» **Material shown**
▬▬▬▬▬▬

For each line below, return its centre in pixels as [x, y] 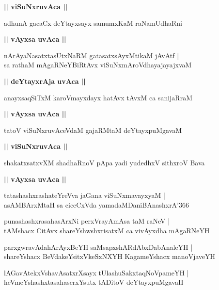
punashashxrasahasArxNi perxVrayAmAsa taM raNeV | [87, 221]
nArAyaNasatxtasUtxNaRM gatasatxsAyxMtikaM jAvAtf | [92, 55]
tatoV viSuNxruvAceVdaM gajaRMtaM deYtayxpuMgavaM [93, 130]
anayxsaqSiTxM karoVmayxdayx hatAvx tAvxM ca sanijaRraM [98, 97]
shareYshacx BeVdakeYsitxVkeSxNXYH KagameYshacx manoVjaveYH [110, 256]
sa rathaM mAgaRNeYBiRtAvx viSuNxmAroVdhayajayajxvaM [98, 65]
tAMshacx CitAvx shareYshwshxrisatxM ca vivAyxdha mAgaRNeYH [107, 230]
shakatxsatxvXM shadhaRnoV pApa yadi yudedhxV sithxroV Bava [104, 162]
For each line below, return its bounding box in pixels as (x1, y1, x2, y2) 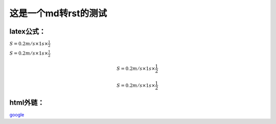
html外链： (9, 98, 44, 107)
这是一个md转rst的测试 (9, 8, 107, 19)
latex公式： (9, 27, 46, 36)
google (9, 111, 25, 117)
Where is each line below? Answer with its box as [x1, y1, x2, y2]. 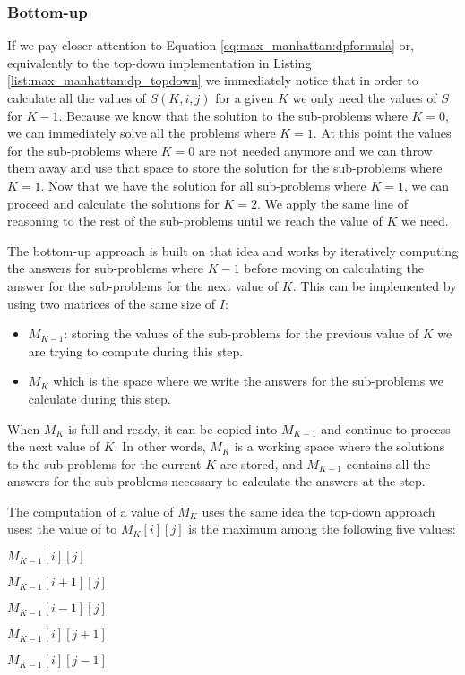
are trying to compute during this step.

▬▬▬▬▬▬

» **Exercise details**
Each record should be written out exactly, and each image should be omitted.

» **Output of the exercise**
For each line below, return its centre in pixels as [x, y] 
punashashxrasahasArxNi perxVrayAmAsa taM raNeV | [87, 221]
nArAyaNasatxtasUtxNaRM gatasatxsAyxMtikaM jAvAtf | [92, 55]
tatoV viSuNxruvAceVdaM gajaRMtaM deYtayxpuMgavaM [93, 130]
anayxsaqSiTxM karoVmayxdayx hatAvx tAvxM ca sanijaRraM [98, 97]
shareYshacx BeVdakeYsitxVkeSxNXYH KagameYshacx manoVjaveYH [110, 256]
sa rathaM mAgaRNeYBiRtAvx viSuNxmAroVdhayajayajxvaM [98, 65]
tAMshacx CitAvx shareYshwshxrisatxM ca vivAyxdha mAgaRNeYH [107, 230]
shakatxsatxvXM shadhaRnoV pApa yadi yudedhxV sithxroV Bava [104, 162]
For each line below, return its bounding box in pixels as (x1, y1, x2, y2) 
html外链： (9, 98, 44, 107)
这是一个md转rst的测试 (9, 8, 107, 19)
latex公式： (9, 27, 46, 36)
google (9, 111, 25, 117)
Where is each line below? Answer with its box as [x1, y1, x2, y2]. 
are trying to compute during this step.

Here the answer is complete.